## What the exercise asks
Lines in the listing below that hold "while" are the ones to copy.

++++++++++

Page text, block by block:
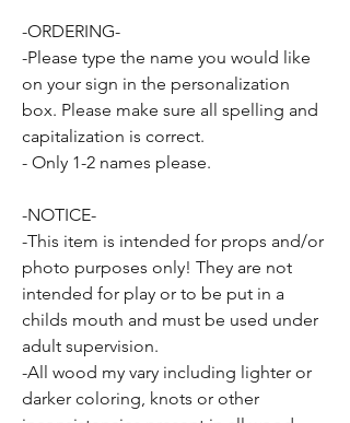
-ORDERING-
-Please type the name you would like
on your sign in the personalization
box. Please make sure all spelling and
capitalization is correct.
- Only 1-2 names please.
-NOTICE-
-This item is intended for props and/or
photo purposes only! They are not
intended for play or to be put in a
childs mouth and must be used under
adult supervision.
-All wood my vary including lighter or
darker coloring, knots or other
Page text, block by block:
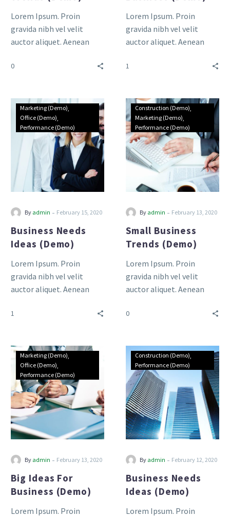
Lorem Ipsum. Proin
gravida nibh vel velit
auctor aliquet. Aenean
bibendum auctor, nisi elit
Duis sed odio sit amet
nibh vulputate cursus a sit
amet mauris.
0
Lorem Ipsum. Proin
gravida nibh vel velit
auctor aliquet. Aenean
bibendum auctor, nisi elit
Duis sed odio sit amet
nibh vulputate cursus a sit
amet mauris.
1
Marketing (Demo)
Office (Demo)
Performance (Demo)
By admin - February 15, 2020
Business Needs
Ideas (Demo)
Lorem Ipsum. Proin
gravida nibh vel velit
auctor aliquet. Aenean
bibendum auctor, nisi elit
Duis sed odio sit amet
nibh vulputate cursus a sit
amet mauris.
1
Construction (Demo)
Marketing (Demo)
Performance (Demo)
By admin - February 13, 2020
Small Business
Trends (Demo)
Lorem Ipsum. Proin
gravida nibh vel velit
auctor aliquet. Aenean
bibendum auctor, nisi elit
Duis sed odio sit amet
nibh vulputate cursus a sit
amet mauris.
0
Marketing (Demo)
Office (Demo)
Performance (Demo)
By admin - February 13, 2020
Big Ideas For
Business (Demo)
Lorem Ipsum. Proin
Construction (Demo)
Performance (Demo)
By admin - February 12, 2020
Business Needs
Ideas (Demo)
Lorem Ipsum. Proin
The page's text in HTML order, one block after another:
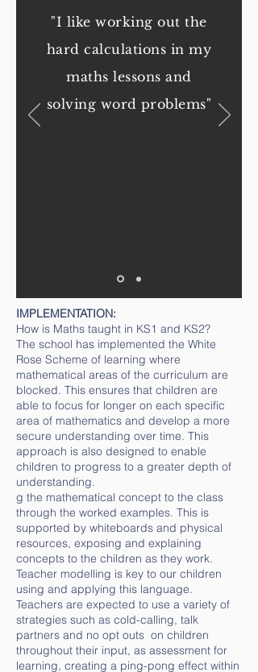
"I like working out the
hard calculations in my
maths lessons and
solving word problems"
IMPLEMENTATION:
How is Maths taught in KS1 and KS2?
The school has implemented the White
Rose Scheme of learning where
mathematical areas of the curriculum are
blocked. This ensures that children are
able to focus for longer on each specific
area of mathematics and develop a more
secure understanding over time. This
approach is also designed to enable
children to progress to a greater depth of
understanding.
g the mathematical concept to the class
through the worked examples. This is
supported by whiteboards and physical
resources, exposing and explaining
concepts to the children as they work.
Teacher modelling is key to our children
using and applying this language.
Teachers are expected to use a variety of
strategies such as cold-calling, talk
partners and no opt outs on children
throughout their input, as assessment for
learning, creating a ping-pong effect within
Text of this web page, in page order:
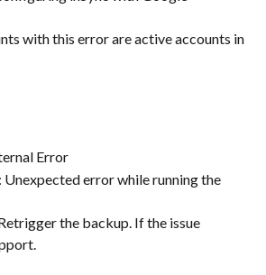
with this error are active accounts in
Error
: Unexpected error while running the
the backup. If the issue
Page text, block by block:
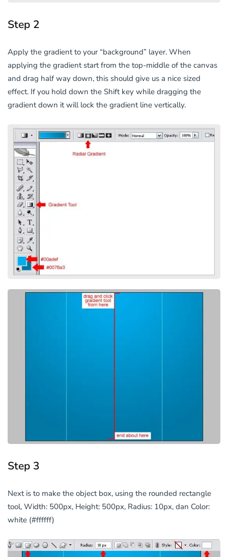
Step 2
Apply the gradient to your “background” layer. When
applying the gradient start from the top-middle of the canvas
and drag half way down, this should give us a nice sized
effect. If you hold down the Shift key while dragging the
gradient down it will lock the gradient line vertically.
Step 3
Next is to make the object box, using the rounded rectangle
tool, Width: 500px, Height: 500px, Radius: 10px, dan Color:
white (#ffffff)
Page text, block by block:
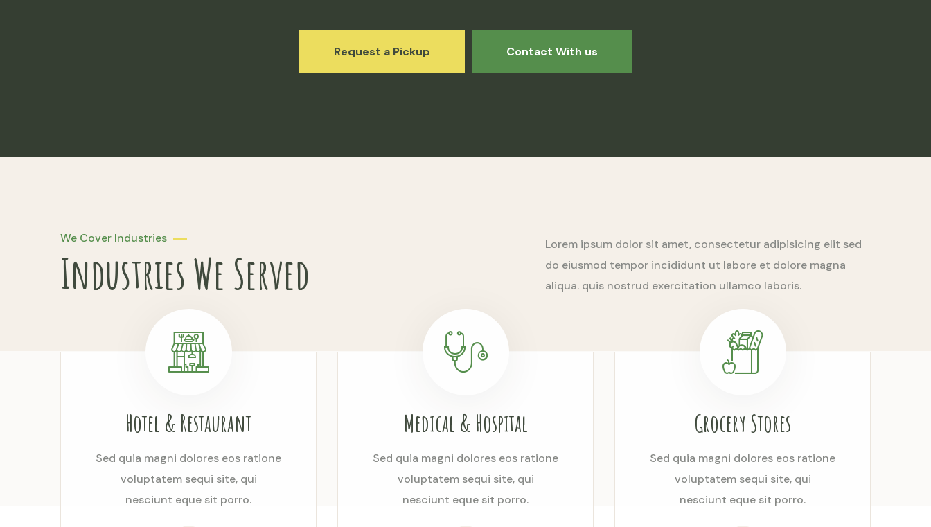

++++++++++

## Exercise output
: Unexpected error while running the
effect. If you hold down the Shift key while dragging the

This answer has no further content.